-------- Records provided --------
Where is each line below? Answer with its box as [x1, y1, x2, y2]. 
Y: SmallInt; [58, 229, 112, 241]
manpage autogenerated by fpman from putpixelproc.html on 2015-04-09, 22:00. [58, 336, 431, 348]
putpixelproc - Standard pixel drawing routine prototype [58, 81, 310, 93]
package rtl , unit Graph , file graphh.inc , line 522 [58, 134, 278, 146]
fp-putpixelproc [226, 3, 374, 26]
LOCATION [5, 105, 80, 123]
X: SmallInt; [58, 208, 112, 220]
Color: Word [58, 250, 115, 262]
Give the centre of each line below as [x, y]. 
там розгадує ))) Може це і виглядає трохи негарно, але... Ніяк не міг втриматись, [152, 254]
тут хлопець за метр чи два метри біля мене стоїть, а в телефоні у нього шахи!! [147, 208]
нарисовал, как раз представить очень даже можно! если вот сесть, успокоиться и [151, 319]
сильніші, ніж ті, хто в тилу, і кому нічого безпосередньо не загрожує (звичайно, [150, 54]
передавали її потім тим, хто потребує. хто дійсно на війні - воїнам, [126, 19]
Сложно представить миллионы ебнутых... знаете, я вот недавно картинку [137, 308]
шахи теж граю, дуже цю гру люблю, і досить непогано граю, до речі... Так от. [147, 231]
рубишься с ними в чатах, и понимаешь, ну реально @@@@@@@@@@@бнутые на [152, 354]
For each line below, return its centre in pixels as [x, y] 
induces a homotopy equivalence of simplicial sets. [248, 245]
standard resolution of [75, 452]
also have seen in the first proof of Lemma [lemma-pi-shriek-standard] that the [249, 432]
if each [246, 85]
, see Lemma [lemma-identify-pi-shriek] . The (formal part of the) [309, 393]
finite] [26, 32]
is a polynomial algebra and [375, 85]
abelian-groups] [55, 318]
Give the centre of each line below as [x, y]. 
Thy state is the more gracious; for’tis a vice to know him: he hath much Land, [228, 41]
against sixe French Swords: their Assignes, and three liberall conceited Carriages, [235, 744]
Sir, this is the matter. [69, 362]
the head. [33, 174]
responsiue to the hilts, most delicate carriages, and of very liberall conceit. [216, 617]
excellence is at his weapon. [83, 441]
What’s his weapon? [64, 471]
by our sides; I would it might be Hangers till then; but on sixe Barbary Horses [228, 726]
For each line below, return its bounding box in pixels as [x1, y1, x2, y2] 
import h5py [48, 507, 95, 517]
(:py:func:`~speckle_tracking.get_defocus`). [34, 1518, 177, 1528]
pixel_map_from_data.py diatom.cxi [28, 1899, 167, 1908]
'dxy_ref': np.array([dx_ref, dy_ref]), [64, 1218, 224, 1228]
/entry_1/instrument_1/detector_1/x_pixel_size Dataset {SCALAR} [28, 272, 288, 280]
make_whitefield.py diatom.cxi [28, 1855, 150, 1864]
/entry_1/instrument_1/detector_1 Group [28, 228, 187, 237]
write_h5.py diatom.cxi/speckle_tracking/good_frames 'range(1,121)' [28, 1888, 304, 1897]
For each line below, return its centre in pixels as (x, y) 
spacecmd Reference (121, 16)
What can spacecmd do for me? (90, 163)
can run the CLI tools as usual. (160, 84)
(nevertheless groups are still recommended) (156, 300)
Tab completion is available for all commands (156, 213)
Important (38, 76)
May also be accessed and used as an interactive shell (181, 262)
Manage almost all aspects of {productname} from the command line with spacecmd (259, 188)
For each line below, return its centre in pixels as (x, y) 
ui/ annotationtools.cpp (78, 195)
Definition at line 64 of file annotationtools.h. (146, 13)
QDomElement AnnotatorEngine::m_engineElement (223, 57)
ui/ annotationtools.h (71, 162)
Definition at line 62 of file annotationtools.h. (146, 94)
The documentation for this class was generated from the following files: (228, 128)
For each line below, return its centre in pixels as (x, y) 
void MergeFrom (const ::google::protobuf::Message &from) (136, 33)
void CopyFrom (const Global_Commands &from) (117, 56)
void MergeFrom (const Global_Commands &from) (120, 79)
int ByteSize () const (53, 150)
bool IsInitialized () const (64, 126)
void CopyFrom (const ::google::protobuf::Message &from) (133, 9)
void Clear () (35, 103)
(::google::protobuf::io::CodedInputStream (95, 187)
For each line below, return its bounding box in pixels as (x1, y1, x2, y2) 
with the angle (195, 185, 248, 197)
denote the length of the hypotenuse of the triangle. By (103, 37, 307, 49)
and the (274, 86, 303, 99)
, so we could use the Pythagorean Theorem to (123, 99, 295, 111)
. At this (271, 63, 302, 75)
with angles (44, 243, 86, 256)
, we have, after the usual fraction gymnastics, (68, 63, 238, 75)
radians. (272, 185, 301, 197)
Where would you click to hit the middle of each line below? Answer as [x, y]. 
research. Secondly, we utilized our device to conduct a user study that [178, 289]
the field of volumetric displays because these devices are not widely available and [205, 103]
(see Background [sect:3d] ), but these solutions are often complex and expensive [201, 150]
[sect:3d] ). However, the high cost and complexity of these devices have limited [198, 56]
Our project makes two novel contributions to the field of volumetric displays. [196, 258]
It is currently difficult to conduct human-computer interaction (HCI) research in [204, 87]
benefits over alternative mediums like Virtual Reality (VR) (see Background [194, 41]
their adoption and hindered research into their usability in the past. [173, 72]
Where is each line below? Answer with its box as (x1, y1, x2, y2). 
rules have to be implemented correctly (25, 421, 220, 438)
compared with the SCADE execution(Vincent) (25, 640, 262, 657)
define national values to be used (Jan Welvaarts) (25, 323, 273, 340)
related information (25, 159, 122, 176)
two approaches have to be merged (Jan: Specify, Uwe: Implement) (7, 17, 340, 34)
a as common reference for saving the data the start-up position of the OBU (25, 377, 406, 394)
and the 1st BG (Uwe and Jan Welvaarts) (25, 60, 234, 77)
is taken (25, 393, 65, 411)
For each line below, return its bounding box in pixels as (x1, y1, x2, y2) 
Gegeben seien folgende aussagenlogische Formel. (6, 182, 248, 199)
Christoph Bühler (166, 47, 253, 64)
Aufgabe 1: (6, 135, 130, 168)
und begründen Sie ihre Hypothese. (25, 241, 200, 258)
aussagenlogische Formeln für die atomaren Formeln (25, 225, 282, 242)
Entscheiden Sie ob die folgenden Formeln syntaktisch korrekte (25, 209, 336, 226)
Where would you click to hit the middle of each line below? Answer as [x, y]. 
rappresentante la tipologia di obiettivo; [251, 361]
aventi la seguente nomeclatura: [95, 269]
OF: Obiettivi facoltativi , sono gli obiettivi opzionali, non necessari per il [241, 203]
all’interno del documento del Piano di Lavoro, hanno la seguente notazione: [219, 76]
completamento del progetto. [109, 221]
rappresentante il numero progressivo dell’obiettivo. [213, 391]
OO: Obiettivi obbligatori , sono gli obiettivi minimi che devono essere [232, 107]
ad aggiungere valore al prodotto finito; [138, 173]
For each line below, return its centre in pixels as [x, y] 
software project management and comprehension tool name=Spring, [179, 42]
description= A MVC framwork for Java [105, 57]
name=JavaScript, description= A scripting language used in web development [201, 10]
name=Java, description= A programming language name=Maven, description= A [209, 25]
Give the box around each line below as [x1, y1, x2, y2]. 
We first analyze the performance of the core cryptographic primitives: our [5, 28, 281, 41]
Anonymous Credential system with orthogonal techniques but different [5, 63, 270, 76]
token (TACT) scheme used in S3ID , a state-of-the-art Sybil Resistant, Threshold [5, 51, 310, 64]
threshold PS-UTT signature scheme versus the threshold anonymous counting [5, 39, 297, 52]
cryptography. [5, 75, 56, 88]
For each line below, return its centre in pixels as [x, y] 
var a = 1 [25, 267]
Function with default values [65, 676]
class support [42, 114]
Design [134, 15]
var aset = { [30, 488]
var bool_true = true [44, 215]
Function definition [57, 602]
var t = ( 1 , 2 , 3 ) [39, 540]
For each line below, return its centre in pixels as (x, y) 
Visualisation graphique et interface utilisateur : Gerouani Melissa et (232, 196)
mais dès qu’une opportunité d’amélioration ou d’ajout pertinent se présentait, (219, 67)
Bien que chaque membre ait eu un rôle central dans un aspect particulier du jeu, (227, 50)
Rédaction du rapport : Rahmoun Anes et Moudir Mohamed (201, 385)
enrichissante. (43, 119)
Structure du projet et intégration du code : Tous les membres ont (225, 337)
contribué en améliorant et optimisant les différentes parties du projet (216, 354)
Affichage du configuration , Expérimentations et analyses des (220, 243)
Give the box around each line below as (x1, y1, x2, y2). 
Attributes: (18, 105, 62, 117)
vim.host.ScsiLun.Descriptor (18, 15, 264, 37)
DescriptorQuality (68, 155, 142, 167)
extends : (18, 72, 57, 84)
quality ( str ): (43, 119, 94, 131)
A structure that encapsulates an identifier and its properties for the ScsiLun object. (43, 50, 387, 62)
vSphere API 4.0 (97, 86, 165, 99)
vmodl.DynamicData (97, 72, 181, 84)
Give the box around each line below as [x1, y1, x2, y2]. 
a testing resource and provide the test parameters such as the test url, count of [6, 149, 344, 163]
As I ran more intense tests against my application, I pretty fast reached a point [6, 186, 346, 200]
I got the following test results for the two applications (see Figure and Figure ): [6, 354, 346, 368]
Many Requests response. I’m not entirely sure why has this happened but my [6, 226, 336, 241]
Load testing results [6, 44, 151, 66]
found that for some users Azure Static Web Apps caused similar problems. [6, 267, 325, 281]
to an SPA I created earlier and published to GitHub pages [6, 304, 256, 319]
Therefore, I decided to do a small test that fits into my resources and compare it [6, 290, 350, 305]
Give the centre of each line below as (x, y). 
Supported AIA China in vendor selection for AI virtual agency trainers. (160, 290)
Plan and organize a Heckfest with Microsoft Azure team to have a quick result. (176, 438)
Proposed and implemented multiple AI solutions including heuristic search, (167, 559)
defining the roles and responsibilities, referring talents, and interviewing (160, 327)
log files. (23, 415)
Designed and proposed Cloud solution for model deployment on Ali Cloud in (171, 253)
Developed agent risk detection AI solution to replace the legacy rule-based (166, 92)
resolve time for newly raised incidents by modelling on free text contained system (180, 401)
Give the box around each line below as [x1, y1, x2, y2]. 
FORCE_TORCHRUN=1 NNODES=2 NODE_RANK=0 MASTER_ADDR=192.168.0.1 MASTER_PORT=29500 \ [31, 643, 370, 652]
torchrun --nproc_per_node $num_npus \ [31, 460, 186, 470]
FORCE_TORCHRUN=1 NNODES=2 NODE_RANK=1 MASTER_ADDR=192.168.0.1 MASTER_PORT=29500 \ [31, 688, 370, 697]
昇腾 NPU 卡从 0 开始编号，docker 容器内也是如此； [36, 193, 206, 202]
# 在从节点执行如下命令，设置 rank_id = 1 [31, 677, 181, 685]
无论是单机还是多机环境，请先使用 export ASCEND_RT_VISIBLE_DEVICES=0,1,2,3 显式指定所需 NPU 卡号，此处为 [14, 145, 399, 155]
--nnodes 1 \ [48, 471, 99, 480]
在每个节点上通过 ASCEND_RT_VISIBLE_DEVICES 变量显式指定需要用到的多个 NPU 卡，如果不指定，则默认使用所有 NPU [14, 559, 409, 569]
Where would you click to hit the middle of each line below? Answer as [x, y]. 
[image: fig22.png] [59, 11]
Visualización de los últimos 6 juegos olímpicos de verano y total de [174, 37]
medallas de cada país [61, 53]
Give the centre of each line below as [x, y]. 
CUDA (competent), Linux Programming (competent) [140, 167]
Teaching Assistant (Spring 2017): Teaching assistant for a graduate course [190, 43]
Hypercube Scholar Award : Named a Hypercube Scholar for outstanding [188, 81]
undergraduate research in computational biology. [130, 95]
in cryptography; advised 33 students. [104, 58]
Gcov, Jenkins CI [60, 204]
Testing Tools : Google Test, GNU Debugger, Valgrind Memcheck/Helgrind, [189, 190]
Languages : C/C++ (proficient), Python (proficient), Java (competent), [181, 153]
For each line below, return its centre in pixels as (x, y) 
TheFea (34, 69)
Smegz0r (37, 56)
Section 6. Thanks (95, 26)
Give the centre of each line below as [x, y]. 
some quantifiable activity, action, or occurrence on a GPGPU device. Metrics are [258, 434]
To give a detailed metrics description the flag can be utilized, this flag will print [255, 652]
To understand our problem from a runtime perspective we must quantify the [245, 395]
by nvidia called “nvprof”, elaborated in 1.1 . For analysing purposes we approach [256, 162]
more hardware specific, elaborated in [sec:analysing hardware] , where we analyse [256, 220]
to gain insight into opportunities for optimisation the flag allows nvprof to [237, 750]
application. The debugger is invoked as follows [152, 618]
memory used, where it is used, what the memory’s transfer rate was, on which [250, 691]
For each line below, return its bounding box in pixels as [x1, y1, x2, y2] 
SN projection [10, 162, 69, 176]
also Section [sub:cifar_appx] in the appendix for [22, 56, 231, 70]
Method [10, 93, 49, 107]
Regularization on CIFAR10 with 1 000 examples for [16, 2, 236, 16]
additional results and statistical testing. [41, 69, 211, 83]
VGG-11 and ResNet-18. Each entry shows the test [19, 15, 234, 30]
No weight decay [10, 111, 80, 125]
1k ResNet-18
--------
Problem to solve:
State how many lines of the listing contain the word "sixe", giving the number by itself.

Completed exercise:
2